# Prompt:
Give back exactly the line containing "Interest Rate Tracker – 08/24/2022" together with all the lines after it, ending at the final line below.

═══ Data for this task

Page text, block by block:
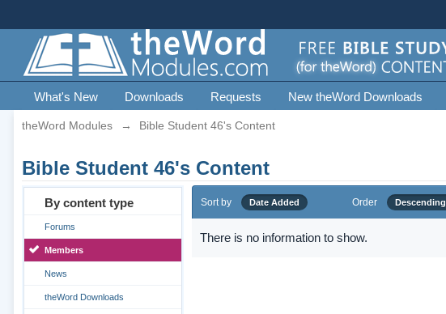
What's New Downloads Requests New theWord Downloads
theWord Modules → Bible Student 46's Content
Bible Student 46's Content
By content type
Forums
Members
News
theWord Downloads
Sort by Date Added Order Descending
There is no information to show.
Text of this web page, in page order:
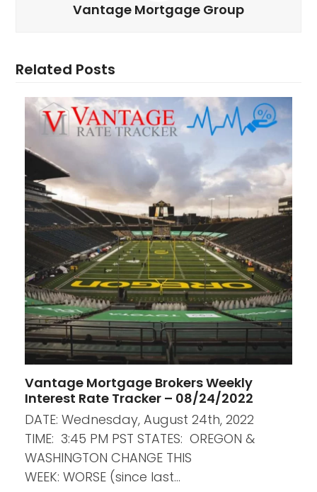
Vantage Mortgage Group
Related Posts
Vantage Mortgage Brokers Weekly
Interest Rate Tracker – 08/24/2022
DATE: Wednesday, August 24th, 2022
TIME: 3:45 PM PST STATES: OREGON &
WASHINGTON CHANGE THIS
WEEK: WORSE (since last…

══════

# Answer to the exercise:
Interest Rate Tracker – 08/24/2022
DATE: Wednesday, August 24th, 2022
TIME: 3:45 PM PST STATES: OREGON &
WASHINGTON CHANGE THIS
WEEK: WORSE (since last…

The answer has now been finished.